English version:
The first problem is similar to Problem G — Inverse Factorial in 2016 ICPC North American Qualifier Contest; however, there is a twist: if there is no n for the given value n!, you need to output - 1.
I think there is a solution for this problem, but I can not find it :)
By the way, a gifted 9-grader in Vietnam has no idea about FFT anything similar to that.
There is some limit (10^6) given in the problem. Is it for n or for n! ?
It is for the number of digits of n! :)
I don't think even FFT can solve this problem in time.
PS: Just figured out that you can calculate x! quickly with divide and conquer + FFT (or Karatsuba) in
(|s| is length of s). Still, this is too insane for 9-grader problem. (This would have Div 1-D level of difficulty). I wonder if there is a simpler way to check the solution.

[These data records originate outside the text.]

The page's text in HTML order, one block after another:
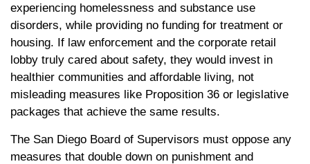
experiencing homelessness and substance use
disorders, while providing no funding for treatment or
housing. If law enforcement and the corporate retail
lobby truly cared about safety, they would invest in
healthier communities and affordable living, not
misleading measures like Proposition 36 or legislative
packages that achieve the same results.
The San Diego Board of Supervisors must oppose any
measures that double down on punishment and
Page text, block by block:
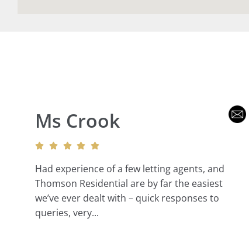
Ms Crook
Had experience of a few letting agents, and
Thomson Residential are by far the easiest
we’ve ever dealt with – quick responses to
queries, very...
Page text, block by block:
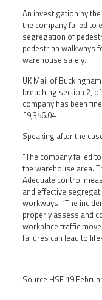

Several comparison with modulo prime will be not bad. (simillar to hashing)
Still, that is a bad problem.
There is an easy soln to this problem: Notice that when n>=10, then no. of digits in n! < no. of digits in (n+1)!(Common Sense, can also be proven mathematically). Now you can count the no. of digits in n! in this way — http://www.geeksforgeeks.org/count-digits-factorial-set-1/
Now, you can binary search for the value of n. For n < 10 you can check it using brute force. To check if ans is -1, there will be exactly one value of n for which you need to calculate n! (after doing binary search), use python :P, or as koosaga said, use several comparisons with prime modulos.
How would you check if n! indeed equals the given number if number of digits are same but possibly, there is no solution? (using modulo primes?)
I have edited my comment above, please refer to my comment above :P, you can also use multiple modulo primes, as stated by you.
We all know how to do it. We just don't know how to do it "in time" (instead of your n^2 algorithm)